Dios santo, Juez justo: en el monte Sinaí nos has dado tu ley con el propósito de que sea la guía para todas nuestras obras, nuestras palabras y nuestros pensamientos, lo que significa que todo cuanto no se ajuste a esta norma será considerado como pecado ante tu tribunal divino (1Jn 2:3, 3:4). Todas las veces que miro mi rostro en este claro espejo veo mi fealdad y me invade un espanto. A ti, Señor, debiera amar más que a todas las demás cosas, pero ¡cuántas veces amo al mundo (1Jn 2:15) más que a ti!

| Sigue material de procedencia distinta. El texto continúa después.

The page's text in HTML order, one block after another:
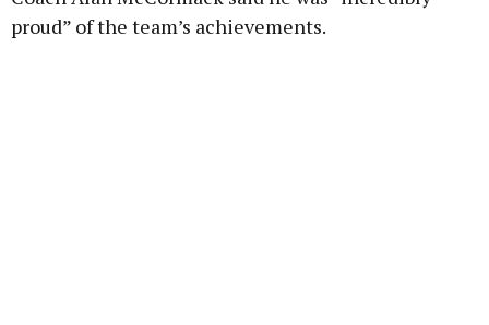
proud” of the team’s achievements.
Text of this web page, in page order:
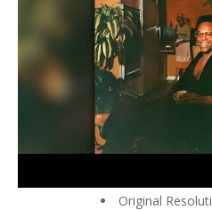
Original
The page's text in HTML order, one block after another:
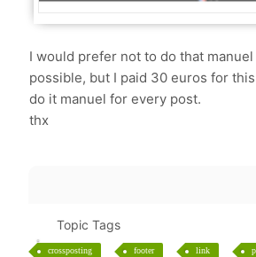
I would prefer not to do that
possible, but I paid 30 euros for
do it manuel for every post.
thx
Topic Tags
crossposting footer link
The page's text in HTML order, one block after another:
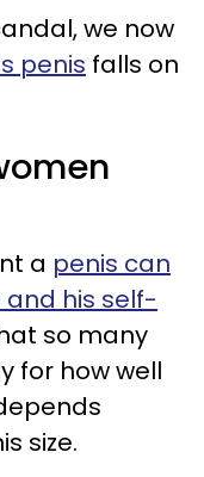
we now
penis falls on
a penis can
and his self-
so many
for how well
size.
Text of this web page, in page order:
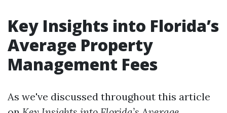
Key Insights into Florida’s
Average Property
Management Fees
As we've discussed throughout this article
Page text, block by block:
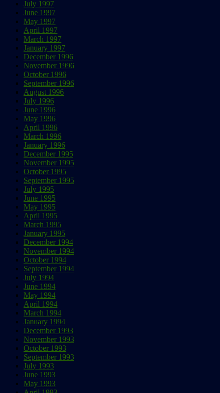
July 1997
June 1997
May 1997
April 1997
March 1997
January 1997
December 1996
November 1996
October 1996
September 1996
August 1996
July 1996
June 1996
May 1996
April 1996
March 1996
January 1996
December 1995
November 1995
October 1995
September 1995
July 1995
June 1995
May 1995
April 1995
March 1995
January 1995
December 1994
November 1994
October 1994
September 1994
July 1994
June 1994
May 1994
April 1994
March 1994
January 1994
December 1993
November 1993
October 1993
September 1993
July 1993
June 1993
May 1993
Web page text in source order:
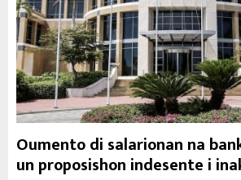
Oumento di salarionan na
un proposishon indesente i
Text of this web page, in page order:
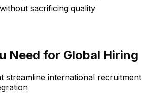
sacrificing quality
Need for Global Hiring
streamline international recruitment
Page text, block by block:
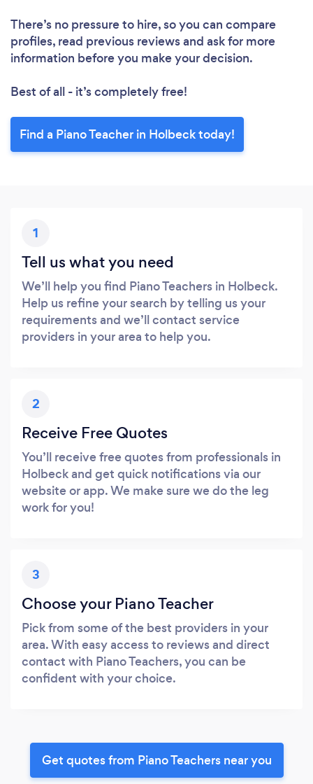
There’s no pressure to hire, so you can compare
profiles, read previous reviews and ask for more
information before you make your decision.
Best of all - it’s completely free!
Find a Piano Teacher in Holbeck today!
1
Tell us what you need
We’ll help you find Piano Teachers in Holbeck.
Help us refine your search by telling us your
requirements and we’ll contact service
providers in your area to help you.
2
Receive Free Quotes
You’ll receive free quotes from professionals in
Holbeck and get quick notifications via our
website or app. We make sure we do the leg
work for you!
3
Choose your Piano Teacher
Pick from some of the best providers in your
area. With easy access to reviews and direct
contact with Piano Teachers, you can be
confident with your choice.
Get quotes from Piano Teachers near you
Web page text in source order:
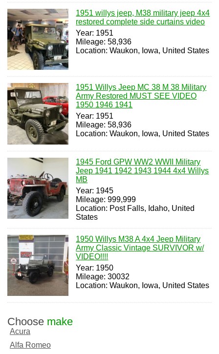
1951 willys jeep, M38 military jeep 4x4
restored complete side curtains video
Year: 1951
Mileage: 58,936
Location: Waukon, Iowa, United States
1951 Willys Jeep MC 38 M 38 Military
Army Restored MUST SEE VIDEO
1950 1946 1941
Year: 1951
Mileage: 58,936
Location: Waukon, Iowa, United States
1945 Ford GPW WW2 WWII Military
Jeep 1941 1942 1943 1944 4x4 Willys
MB
Year: 1945
Mileage: 999,999
Location: Post Falls, Idaho, United
States
1950 Willys M38 A 4x4 Jeep Military
Army Classic Vintage SURVIVOR w/
VIDEO!!!!
Year: 1950
Mileage: 30032
Location: Waukon, Iowa, United States
Choose make
Acura
Alfa Romeo

A nadie debiera temer más que a ti; sin embargo, ¡cuántas veces me hago partícipe de pecados, olvidándome de temerte a ti! Me pides que deposite mi confianza enteramente en ti; pero ¡cuántas veces desfallece mi corazón ante las adversidades, y lleno de dolor y angustia duda de tu providencia paternal! A ti, oh Señor, debiera obedecer de todo corazón; pero siempre de nuevo, mi carne se rebela contra la ley de la obediencia y me tiene cautivo en la prisión del pecado (Ro 7:23). Mis pensamientos debieran ser santos, y también santos y puros debieran ser mis deseos. Pero, ¡cuántas veces, pensamientos vanos e impíos perturban la paz de mi conciencia! Sólo a ti, Señor, debieran dirigirse las invocaciones de mi corazón; pero en muchos momentos de oración, mi espíritu comienza a divagar y a abrigar dudas en cuanto a la eficacia de su oración. ¡Cuán perezoso soy para orar, y además desanimado cuando tendría que estar lleno de confianza! ¡Cuántas veces, la única que ora es la lengua, cuando lo que Dios quiere es que lo haga en espíritu y en verdad (Jn 4:23)! Constantemente me olvido por completo de las abundantes bendiciones que a diario derramas sobre mí, en lugar de darte las gracias por todas ellas. ¡Con cuánta indiferencia suelo recibir tus innumerables dones, y cuán tibia es mayormente la devoción en mi corazón! Necesito tus dádivas, pero no se me ocurre alabarte a ti, el dador. Me conformo con permanecer a la orilla del arroyito sin empeñarme en buscar el manantial de donde surge. Tus palabras son espíritu y son vida (Jn 6:63) pero con frecuencia impido que den fruto (Mt 13:7) y destruyo en mí la obra del Espíritu Santo. Sucede también que apago en mí la chispa de un buen propósito en lugar de pedir, casi con angustia, que aumentes en mí el deseo de hacer el bien.

En compensación de estos pecados y todas mis demás faltas te ofrezco, Dios mío, la perfecta obediencia de tu Hijo, que durante los días de su vida en esta tierra te amó de todo corazón y en obediencia perfecta. En sus obras, palabras y pensamientos no fue hallada ni la más mínima mancha de pecado ni culpa alguna (Is 53:9). Mi carencia la suplo muy confiado con su plenitud. Por causa de tu amado Hijo ten compasión, Señor de tu pobre siervo. Amén.